-- INPUT DATA --
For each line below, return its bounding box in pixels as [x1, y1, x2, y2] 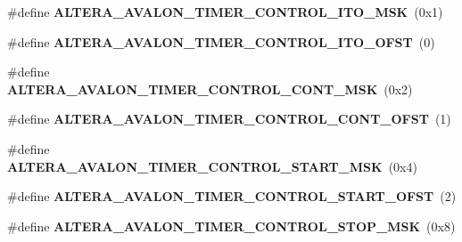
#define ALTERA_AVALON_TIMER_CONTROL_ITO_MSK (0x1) [7, 3, 443, 20]
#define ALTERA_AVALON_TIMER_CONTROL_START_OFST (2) [7, 187, 457, 206]
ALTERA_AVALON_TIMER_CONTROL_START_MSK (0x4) [7, 157, 417, 175]
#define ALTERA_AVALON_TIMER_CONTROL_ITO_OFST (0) [7, 32, 435, 51]
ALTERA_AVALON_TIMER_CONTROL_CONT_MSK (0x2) [7, 79, 413, 98]
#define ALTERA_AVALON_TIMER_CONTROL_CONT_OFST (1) [7, 109, 451, 128]
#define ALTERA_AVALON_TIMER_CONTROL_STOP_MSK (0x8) [7, 216, 456, 235]
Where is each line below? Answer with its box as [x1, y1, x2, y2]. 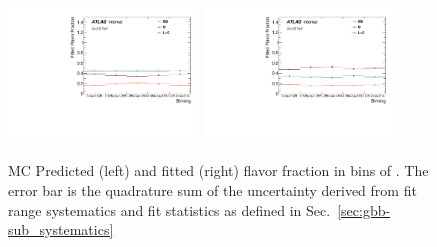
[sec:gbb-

-- PROBLEM --
Transcribe nothing but the lines from the one containing "#define ALTERA_AVALON_TIMER_CONTROL_ITO_MSK (0x1)" through the final line of the records, exactly as written and without pictures.

-- EXERCISE SOLUTION --
#define ALTERA_AVALON_TIMER_CONTROL_ITO_MSK (0x1) [7, 3, 443, 20]
#define ALTERA_AVALON_TIMER_CONTROL_START_OFST (2) [7, 187, 457, 206]
ALTERA_AVALON_TIMER_CONTROL_START_MSK (0x4) [7, 157, 417, 175]
#define ALTERA_AVALON_TIMER_CONTROL_ITO_OFST (0) [7, 32, 435, 51]
ALTERA_AVALON_TIMER_CONTROL_CONT_MSK (0x2) [7, 79, 413, 98]
#define ALTERA_AVALON_TIMER_CONTROL_CONT_OFST (1) [7, 109, 451, 128]
#define ALTERA_AVALON_TIMER_CONTROL_STOP_MSK (0x8) [7, 216, 456, 235]
Where is each line below? Answer with its box as [x1, y1, x2, y2]. 
[sec:gbb-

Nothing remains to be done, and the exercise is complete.